**EXERCISE GOAL:**
Among the entries below, which lines run from the line with "Where would you" through the line with "melhora a visibilidade"? Retype those, both ends included, exactly and without pictures.

■ ■ ■ ■ ■

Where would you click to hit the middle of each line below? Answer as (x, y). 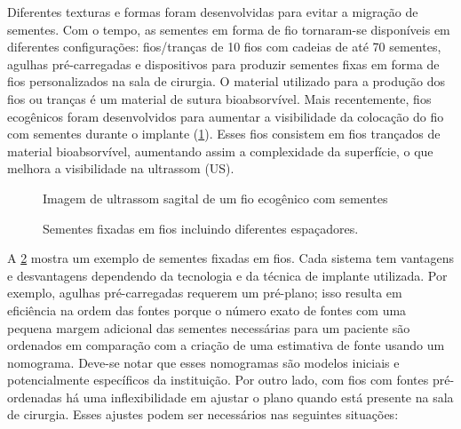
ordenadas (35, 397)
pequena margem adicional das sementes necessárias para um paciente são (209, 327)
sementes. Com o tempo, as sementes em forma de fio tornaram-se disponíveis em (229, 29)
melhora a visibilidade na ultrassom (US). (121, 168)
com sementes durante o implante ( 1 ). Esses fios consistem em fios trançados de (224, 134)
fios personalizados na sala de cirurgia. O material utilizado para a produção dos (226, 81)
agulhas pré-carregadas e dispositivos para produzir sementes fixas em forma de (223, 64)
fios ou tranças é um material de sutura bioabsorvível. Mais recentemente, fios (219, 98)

■ ■ ■ ■ ■

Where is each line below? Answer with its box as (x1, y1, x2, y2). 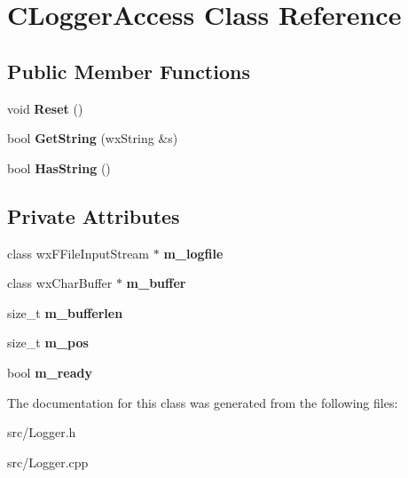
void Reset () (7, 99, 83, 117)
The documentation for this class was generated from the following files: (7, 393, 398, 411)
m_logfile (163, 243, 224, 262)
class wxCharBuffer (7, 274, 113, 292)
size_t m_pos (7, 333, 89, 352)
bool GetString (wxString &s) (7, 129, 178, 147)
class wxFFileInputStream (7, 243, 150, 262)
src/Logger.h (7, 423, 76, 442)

■ ■ ■ ■ ■

**RESPONSE FOR THIS EXERCISE:**
Where would you click to hit the middle of each line below? Answer as (x, y). 
ordenadas (35, 397)
pequena margem adicional das sementes necessárias para um paciente são (209, 327)
sementes. Com o tempo, as sementes em forma de fio tornaram-se disponíveis em (229, 29)
melhora a visibilidade na ultrassom (US). (121, 168)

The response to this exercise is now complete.